(Source records)

* * * * * * *

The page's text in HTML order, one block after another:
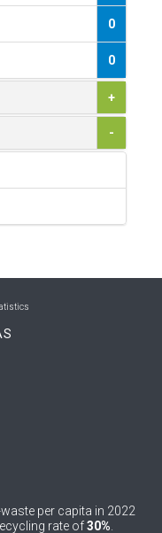
0
1
0
0
0
0
0
0
+
-
per capita in 2022
rate of30%
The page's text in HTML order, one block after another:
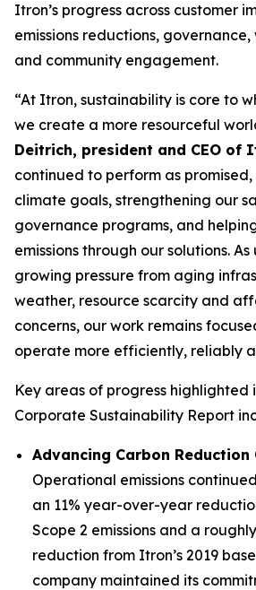
Itron’s progress across customer
emissions reductions,
and community engagement.
“At Itron, sustainability is core to
we create a more resourceful
Deitrich, president and CEO of
continued to perform as
climate goals, strengthening our
governance programs, and
emissions through our solutions.
growing pressure from aging
weather, resource scarcity and
concerns, our work remains
operate more efficiently, reliably
Key areas of progress highlighted
Corporate Sustainability Report
Advancing Carbon Reduction
Operational emissions
an 11% year-over-year
Scope 2 emissions and a
reduction from Itron’s 2019
company maintained its

* * * * * * *

Task instructions
The answer must restate every entry word for word, with the pictures left out.

Completed task
The page's text in HTML order, one block after another:
0
1
0
0
0
0
0
0
+
-
per capita in 2022
rate of30%
The page's text in HTML order, one block after another:
Itron’s progress across customer
emissions reductions,
and community engagement.
“At Itron, sustainability is core to
we create a more resourceful
Deitrich, president and CEO of
continued to perform as
climate goals, strengthening our
governance programs, and
emissions through our solutions.
growing pressure from aging
weather, resource scarcity and
concerns, our work remains
operate more efficiently, reliably
Key areas of progress highlighted
Corporate Sustainability Report
Advancing Carbon Reduction
Operational emissions
an 11% year-over-year
Scope 2 emissions and a
reduction from Itron’s 2019
company maintained its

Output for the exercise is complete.